# Homework Help: A question of rolling?

1. Feb 25, 2015

### Rishavutkarsh

1. The problem statement, all variables and given/known data
A force(Fi) is acting on the top point of a disc of radius r and mass m. The disc is rolling without slipping. Angular velocity of disc after center has been displaced distance x is?

2. Relevant equations
Energy conservation; Moment of inertia of disc (MR^2)/2

3. The attempt at a solution

By energy conservation
Fx=1/2*Mr^2/2*w^2+1/2mv^2
also v=rw (Rolling)

What am I missing? Any help appreciated.

2. Feb 25, 2015

### Staff: Mentor

It look like you are using work done = mechanical energy gained
That should work. Now go ahead and solve for angular velocity.

3. Feb 25, 2015

### PeroK

Beaten to it by NO!

4. Feb 25, 2015

### haruspex

For Fx to be the work done, what must the relationship between the force F and the distance x be? Is that their relationship in this question?

5. Feb 25, 2015

### Rishavutkarsh

Well I thought so too but that didn't really work out, I got the wrong answer. The answer is root 2 times my answer.
They should be in the same direction and yes they are.

6. Feb 25, 2015

### PeroK

Is F the only force acting on the disc?

7. Feb 25, 2015

### Rishavutkarsh

No, friction must be acting too since it's rolling but it wont do any work during rolling.

8. Feb 25, 2015

### PeroK

Even so, you could take a look at the equations of motion involving both F and the frictional force.

9. Feb 25, 2015

### Rishavutkarsh

F-fr=ma
FR+frR=I*(alpha)
Using this I got the answer... Hurray!!! But I am still curious to know why did energy conservation give me wrong answer.

10. Feb 25, 2015

### PeroK

First, work out over what distance F would have to act to generate the correct KE. Then, see whether you can explain why F does indeed act over that distance.

11. Feb 25, 2015

### Rishavutkarsh

2x? Well yeah that gives me the answer but how does F 'indeed act over that distance'? A hint would help, I can't think of anything.

12. Feb 25, 2015

### PeroK

Perhaps a couple of ways to look at it:

If you're applying a force to something that's moving, then the work done by the force in time $dt$ is $Fvdt$. The top of the disk is moving twice as fast as the centre of mass of the disk. So, the work done by a force applied at the top of the disc is $F2vdt$ (where v is the velocity of the centre of mass).

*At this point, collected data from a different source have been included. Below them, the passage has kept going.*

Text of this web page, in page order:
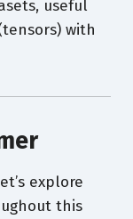
useful
with
explore
this
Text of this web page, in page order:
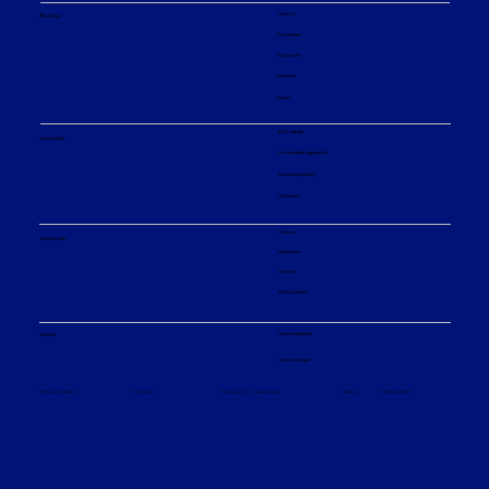
About us About us
Our company
Our divisions
Innovation
Events
Sustainability
ESG strategy
Environmental engagement
Social responsibility
Governance
What we offer
Products
Applications
Services
Service centers
Investors Financial reporting
Analyst coverage
Terms and conditions Terms of use Privacy policy Cookie settings Sitemap © Sulzer Ltd 2026
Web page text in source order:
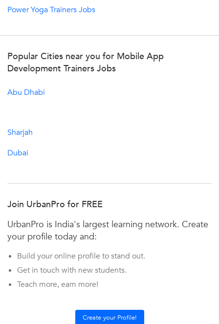
Power Yoga Trainers Jobs
Popular Cities near you for Mobile App
Development Trainers Jobs
Abu Dhabi
Sharjah
Dubai
Join UrbanPro for FREE
UrbanPro is India's largest learning network. Create
your profile today and:
Build your online profile to stand out.
Get in touch with new students.
Teach more, earn more!
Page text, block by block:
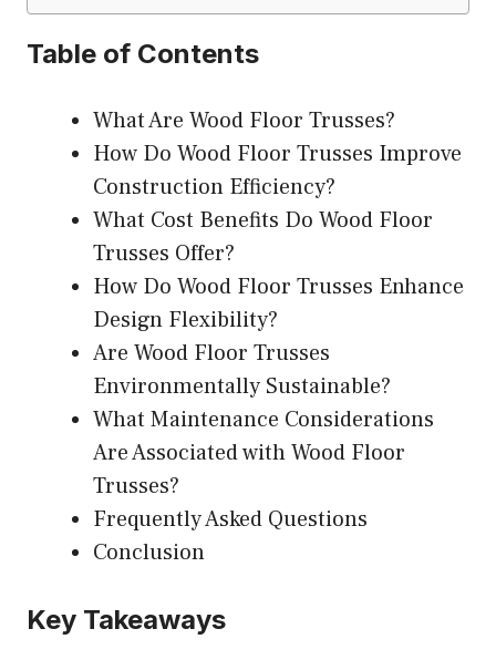
Table of Contents
What Are Wood Floor Trusses?
How Do Wood Floor Trusses Improve
Construction Efficiency?
What Cost Benefits Do Wood Floor
Trusses Offer?
How Do Wood Floor Trusses Enhance
Design Flexibility?
Are Wood Floor Trusses
Environmentally Sustainable?
What Maintenance Considerations
Are Associated with Wood Floor
Trusses?
Frequently Asked Questions
Conclusion
Key Takeaways
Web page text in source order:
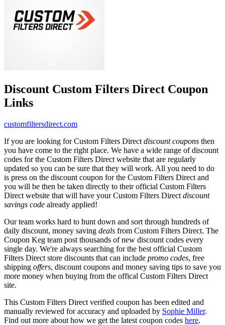
Discount Custom Filters Direct Coupon
Links
customfiltersdirect.com
If you are looking for Custom Filters Direct discount coupons then
you have come to the right place. We have a wide range of discount
codes for the Custom Filters Direct website that are regularly
updated so you can be sure that they will work. All you need to do
is press on the discount coupon for the Custom Filters Direct and
you will be then be taken directly to their official Custom Filters
Direct website that will have your Custom Filters Direct discount
savings code already applied!
Our team works hard to hunt down and sort through hundreds of
daily discount, money saving deals from Custom Filters Direct. The
Coupon Keg team post thousands of new discount codes every
single day. We're always searching for the best official Custom
Filters Direct store discounts that can include promo codes, free
shipping offers, discount coupons and money saving tips to save you
more money when buying from the offical Custom Filters Direct
site.
This Custom Filters Direct verified coupon has been edited and
manually reviewed for accuracy and uploaded by Sophie Miller.
Find out more about how we get the latest coupon codes here.
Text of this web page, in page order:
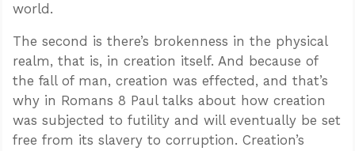
world.
The second is there’s brokenness in the physical
realm, that is, in creation itself. And because of
the fall of man, creation was effected, and that’s
why in Romans 8 Paul talks about how creation
was subjected to futility and will eventually be set
free from its slavery to corruption. Creation’s
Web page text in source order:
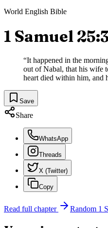
World English Bible
1 Samuel
“It happened in the
out of Nabal, that his wife
heart died within him, and
Save
Share
WhatsApp
Threads
X (Twitter)
Copy
Read full chapter Random 1
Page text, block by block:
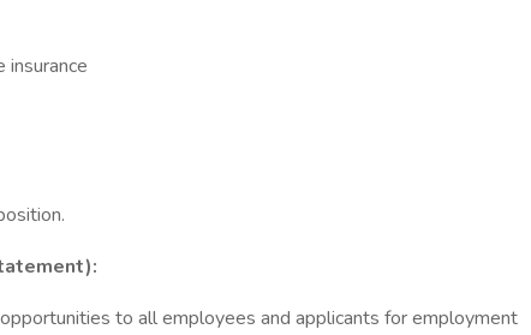
insurance
to all employees and applicants for employment
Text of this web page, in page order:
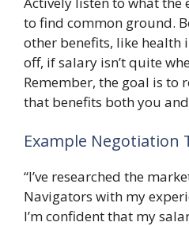
to find common ground.
other benefits, like health
off, if salary isn’t quite
Remember, the goal is to
that benefits both you
Example Negotiation
“I’ve researched the
Navigators with my
I’m confident that my
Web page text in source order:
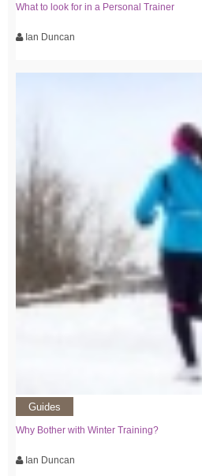
What to look for in a Personal Trainer
Ian Duncan
Guides
Why Bother with Winter Training?
Ian Duncan
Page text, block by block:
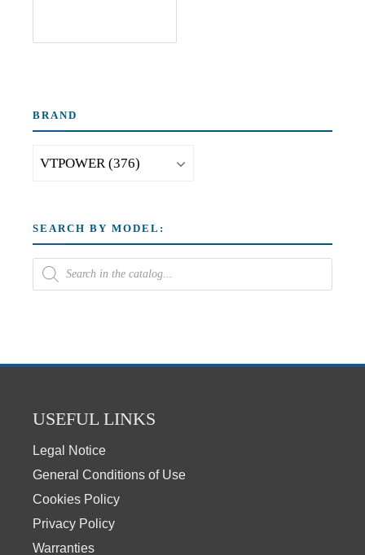
BRAND
SEARCH BY MODEL:
USEFUL LINKS
Legal Notice
General Conditions of Use
Cookies Policy
Privacy Policy
Warranties
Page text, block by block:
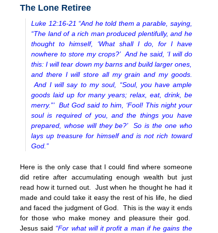
The Lone Retiree
Luke 12:16-21 “And he told them a parable, saying,
“The land of a rich man produced plentifully, and he
thought to himself, ‘What shall I do, for I have
nowhere to store my crops?’ And he said, ‘I will do
this: I will tear down my barns and build larger ones,
and there I will store all my grain and my goods.
And I will say to my soul, “Soul, you have ample
goods laid up for many years; relax, eat, drink, be
merry.”’ But God said to him, ‘Fool! This night your
soul is required of you, and the things you have
prepared, whose will they be?’ So is the one who
lays up treasure for himself and is not rich toward
God.”
Here is the only case that I could find where someone
did retire after accumulating enough wealth but just
read how it turned out. Just when he thought he had it
made and could take it easy the rest of his life, he died
and faced the judgment of God. This is the way it ends
for those who make money and pleasure their god.
Jesus said “For what will it profit a man if he gains the

Alternatively, if you think of the force as a continuous series of impulses $Fdt$ (applied at the top of the disk), you see the same result. Each impulse acts over the same time, but twice the distance, that a similar impulse at the centre of the disk would do.

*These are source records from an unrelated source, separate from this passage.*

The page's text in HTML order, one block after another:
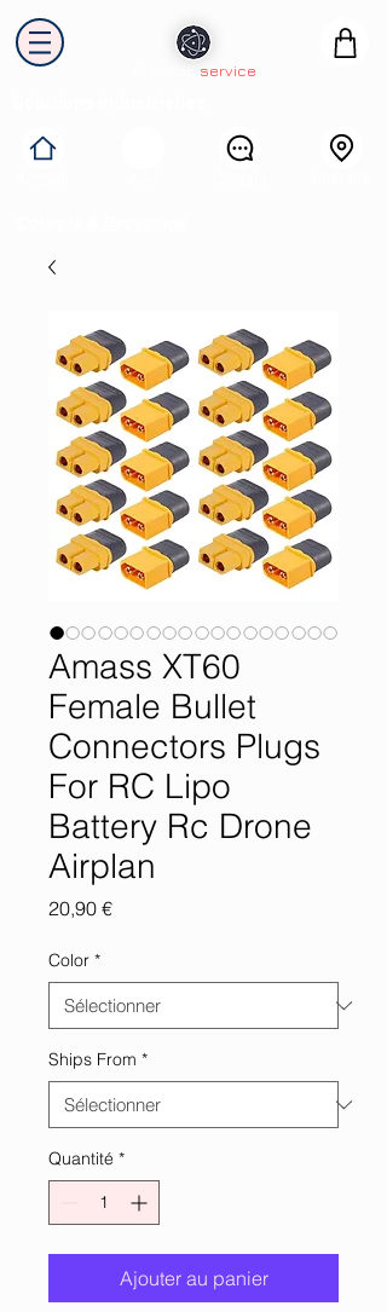
service
Amass XT60
Female Bullet
Connectors Plugs
For RC Lipo
Battery Rc Drone
Airplan
20,90 €Prix
Color *
Ships From *
Quantité *
Ajouter au panier
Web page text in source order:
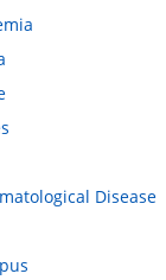
Disease
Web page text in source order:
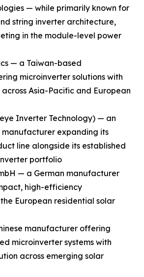
— while primarily known for
string inverter architecture,
in the module-level power
— a Taiwan-based
microinverter solutions with
Asia-Pacific and European
Inverter Technology) — an
manufacturer expanding its
line alongside its established
portfolio
— a German manufacturer
high-efficiency
European residential solar
manufacturer offering
microinverter systems with
across emerging solar
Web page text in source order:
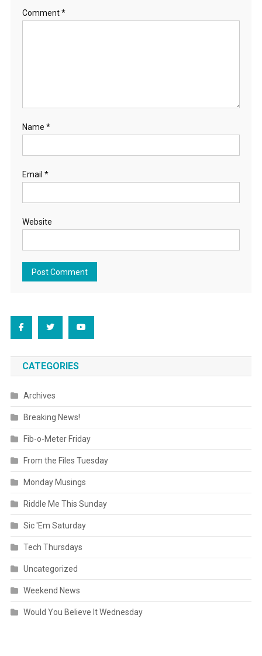
Comment*
Name *
Email *
Website
CATEGORIES
Archives
Breaking News!
Fib-o-Meter Friday
From the Files Tuesday
Monday Musings
Riddle Me This Sunday
Sic 'Em Saturday
Tech Thursdays
Uncategorized
Weekend News
Would You Believe It Wednesday
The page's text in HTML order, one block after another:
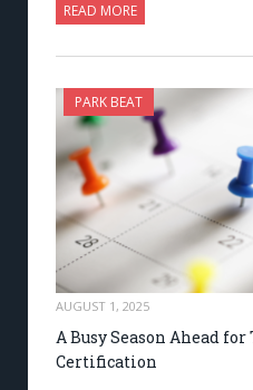
READ MORE
PARK BEAT
AUGUST 1, 2025
A Busy Season Ahead
Certification

If you redo your problem with the force at the centre of the disc, you can use work-energy directly over the distance x. But, at the top of the disc, the force acts through a distance of 2x.

It's similar to why the friction force does no work, as the bottom of the disc is stationary when in contact with the ground.

13. Feb 25, 2015

### haruspex

Yes, but there's a bit more to it than that, as PeroK notes, x must be the distance the force acts over:
Suppose you push on a lever with force F, and you make the lever (at the point where you push it) move distance x. The work you have done is Fx. Had you applied the force twice as far from the fulcrum point the force needed would only have been F/2, but you would have needed to advance the point of application 2x in order to achieve the same movement of the lever.

14. Feb 26, 2015

### Rishavutkarsh

Thank you both of you for helping me out I was able to think it as the point above moving twice as fast as center but the analogy of lever and the ground being stationary so that friction does no work helped me understand much more clearly.